Wednesday, January 9, 2008

Sermon: Baptism of the Lord (13 January 2008)

Baptism of the Lord: 13 January 2008
(Isaiah 42:1-9/Psalm 29/Acts 10:34-43/Matthew 3:13-17)
Blood On The Carpet

In the name of the Father, and of the Son, and of the Holy Spirit. Amen.

How you spend your time tells a lot about what’s important to you. Of course there are certain constraints on each of us – school for children, and work, either inside or outside the home, for adults – constraints that make significant demands on our time. I’m not really thinking about these allocations of time, but about the time you have left after these responsibilities are discharged. So, if you routinely choose to work 80 or 90 hours each week when 40 would satisfy your family’s economic needs, then an outside observer might reasonably conclude you value money or professional advancement more than a relationship with your spouse and children. Or if you spend more time watching television or surfing the web than on your knees in prayer or immersed in Scripture or in service of the least of Christ’s brothers and sisters, that same outside observer might think spiritual growth is less important to you than entertainment. Jesus said it about treasure – thinking about monetary goods – but I think it’s equally true of the treasure of your seconds and minutes and hours and days: Where your treasure is, there will your heart be also.

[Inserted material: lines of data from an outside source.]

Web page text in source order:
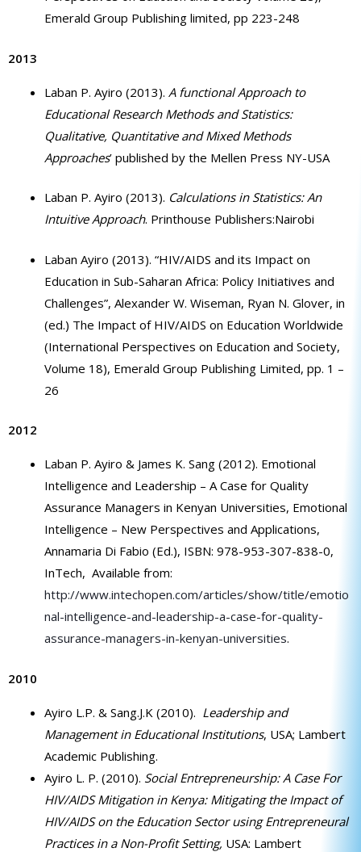
Emerald Group Publishing limited, pp 223-248
2013
Laban P. Ayiro (2013). A functional Approach to
Educational Research Methods and Statistics:
Qualitative, Quantitative and Mixed Methods
Approaches’ published by the Mellen Press NY-USA
Laban P. Ayiro (2013). Calculations in Statistics: An
Intuitive Approach. Printhouse Publishers:Nairobi
Laban Ayiro (2013). “HIV/AIDS and its Impact on
Education in Sub-Saharan Africa: Policy Initiatives and
Challenges”, Alexander W. Wiseman, Ryan N. Glover, in
(ed.) The Impact of HIV/AIDS on Education Worldwide
(International Perspectives on Education and Society,
Volume 18), Emerald Group Publishing Limited, pp. 1 –
26
2012
Laban P. Ayiro & James K. Sang (2012). Emotional
Intelligence and Leadership – A Case for Quality
Assurance Managers in Kenyan Universities, Emotional
Intelligence – New Perspectives and Applications,
Annamaria Di Fabio (Ed.), ISBN: 978-953-307-838-0,
InTech, Available from:
http://www.intechopen.com/articles/show/title/emotio
nal-intelligence-and-leadership-a-case-for-quality-
assurance-managers-in-kenyan-universities.
2010
Ayiro L.P. & Sang.J.K (2010). Leadership and
Management in Educational Institutions, USA; Lambert
Academic Publishing.
Ayiro L. P. (2010). Social Entrepreneurship: A Case For
HIV/AIDS Mitigation in Kenya: Mitigating the Impact of
HIV/AIDS on the Education Sector using Entrepreneural
Practices in a Non-Profit Setting, USA: Lambert
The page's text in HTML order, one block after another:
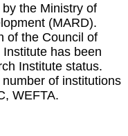
the Ministry of
(MARD).
of the Council of
has been
Institute status.
of institutions
WEFTA.
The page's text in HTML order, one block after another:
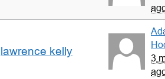
lawrence kelly
3
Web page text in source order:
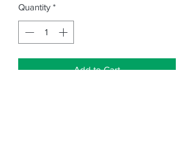
Quantity *
Add to Cart
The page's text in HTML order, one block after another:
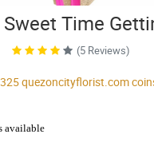
Time
(5 Reviews)
quezoncityflorist.com
available
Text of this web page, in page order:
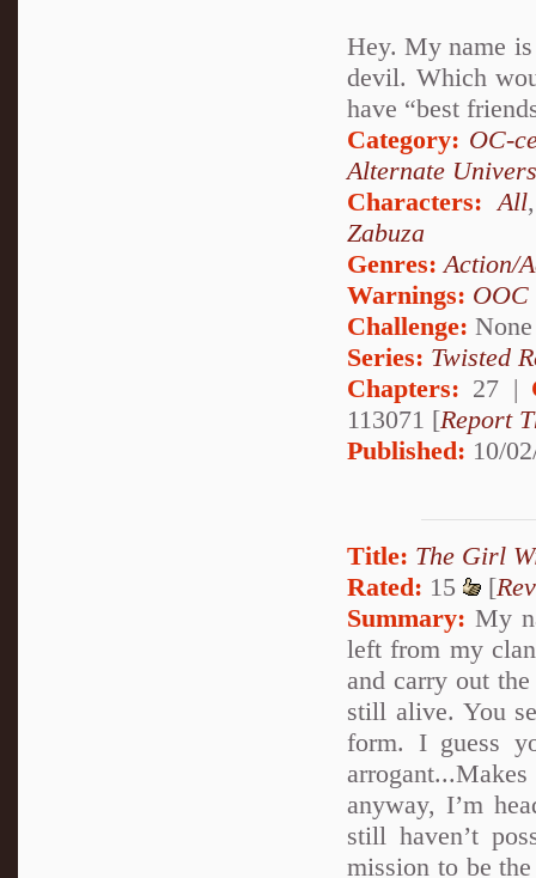
Hey. My name
devil. Which
have “best
Category: OC-
Alternate
Characters: All
Zabuza
Genres: Action/
Warnings: OOC
Challenge: None
Series: Twisted
Chapters: 27 |
113071 [Report
Published: 10/
Title: The Girl
Rated: 15 [
Summary: My
left from my
and carry out
still alive. You
form. I guess
anyway, I’m
still haven’t
mission to be
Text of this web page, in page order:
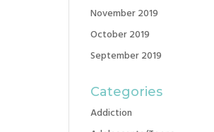
November 2019
October 2019
September 2019
Categories
Addiction

Just suppose, for the sake of argument, that I’m right about this; I don’t know that I am, but give me the benefit of the doubt for a moment. If time is a measure of perceived importance, then what is important to the church? Think of how the church spends its time in preaching and teaching and feasting and fasting. What do these decisions, these priorities, tell us about what’s important to the church? In mainline churches with the lectionary, in liturgical churches with the Eucharist, and in evangelical churches with gospel preaching, the lion’s share of time is spent on the death and resurrection of Jesus: the seasons and themes of Lent, Holy Week, and Easter dominate even in those churches who would never explicitly speak of Lent and Holy Week. The cross overshadows everything and the empty tomb illuminates everything. Of course, I exaggerate – but not by too much. How many Christmas pageants have you seen link manger and cross, thus expounding the theology that Jesus was born to die? How many sermons have you heard remind us that Jesus died for our sins? If time is an indicator, then the death and resurrection of Jesus are of first importance to the church. And that’s exactly what Paul writes to the Corinthian Christians.

1Now I would remind you, brothers, of the gospel I preached to you, which you received, in which you stand, 2and by which you are being saved, if you hold fast to the word I preached to you—unless you believed in vain.
3For I delivered to you as of first importance what I also received: that Christ died for our sins in accordance with the Scriptures, 4that he was buried, that he was raised on the third day in accordance with the Scriptures, 5and that he appeared to Cephas, then to the twelve (1 Cor 15:1-5, ESV).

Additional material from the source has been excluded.